-- DATA EXCERPTS --
____________________

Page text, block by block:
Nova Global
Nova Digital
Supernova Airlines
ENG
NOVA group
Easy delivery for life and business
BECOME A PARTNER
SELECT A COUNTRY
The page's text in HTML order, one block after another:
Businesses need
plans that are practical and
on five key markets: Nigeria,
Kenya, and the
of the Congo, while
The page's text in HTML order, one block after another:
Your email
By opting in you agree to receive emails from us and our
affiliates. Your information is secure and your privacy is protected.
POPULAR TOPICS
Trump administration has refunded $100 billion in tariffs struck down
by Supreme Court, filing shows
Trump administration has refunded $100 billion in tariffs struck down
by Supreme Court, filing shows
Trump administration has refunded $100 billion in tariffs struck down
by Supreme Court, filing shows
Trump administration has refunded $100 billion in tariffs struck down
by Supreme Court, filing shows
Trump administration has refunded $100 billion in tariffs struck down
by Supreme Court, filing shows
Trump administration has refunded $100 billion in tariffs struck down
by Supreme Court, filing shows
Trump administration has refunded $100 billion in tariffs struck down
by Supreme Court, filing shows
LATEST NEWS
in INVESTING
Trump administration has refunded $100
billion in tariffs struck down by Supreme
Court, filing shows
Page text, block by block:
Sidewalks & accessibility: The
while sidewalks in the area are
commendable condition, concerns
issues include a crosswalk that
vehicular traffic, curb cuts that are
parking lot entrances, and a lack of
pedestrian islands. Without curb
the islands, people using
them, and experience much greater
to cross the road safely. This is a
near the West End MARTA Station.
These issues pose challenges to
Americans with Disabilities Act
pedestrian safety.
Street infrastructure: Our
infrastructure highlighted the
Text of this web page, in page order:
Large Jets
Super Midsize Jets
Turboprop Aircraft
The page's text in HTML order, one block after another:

____________________

-- WHAT TO PRODUCE --
Exactly as written, restate every line of the listing above.

-- WRITTEN REPLY --
Page text, block by block:
Nova Global
Nova Digital
Supernova Airlines
ENG
NOVA group
Easy delivery for life and business
BECOME A PARTNER
SELECT A COUNTRY
The page's text in HTML order, one block after another:
Businesses need
plans that are practical and
on five key markets: Nigeria,
Kenya, and the
of the Congo, while
The page's text in HTML order, one block after another:
Your email
By opting in you agree to receive emails from us and our
affiliates. Your information is secure and your privacy is protected.
POPULAR TOPICS
Trump administration has refunded $100 billion in tariffs struck down
by Supreme Court, filing shows
Trump administration has refunded $100 billion in tariffs struck down
by Supreme Court, filing shows
Trump administration has refunded $100 billion in tariffs struck down
by Supreme Court, filing shows
Trump administration has refunded $100 billion in tariffs struck down
by Supreme Court, filing shows
Trump administration has refunded $100 billion in tariffs struck down
by Supreme Court, filing shows
Trump administration has refunded $100 billion in tariffs struck down
by Supreme Court, filing shows
Trump administration has refunded $100 billion in tariffs struck down
by Supreme Court, filing shows
LATEST NEWS
in INVESTING
Trump administration has refunded $100
billion in tariffs struck down by Supreme
Court, filing shows
Page text, block by block:
Sidewalks & accessibility: The
while sidewalks in the area are
commendable condition, concerns
issues include a crosswalk that
vehicular traffic, curb cuts that are
parking lot entrances, and a lack of
pedestrian islands. Without curb
the islands, people using
them, and experience much greater
to cross the road safely. This is a
near the West End MARTA Station.
These issues pose challenges to
Americans with Disabilities Act
pedestrian safety.
Street infrastructure: Our
infrastructure highlighted the
Text of this web page, in page order:
Large Jets
Super Midsize Jets
Turboprop Aircraft
The page's text in HTML order, one block after another:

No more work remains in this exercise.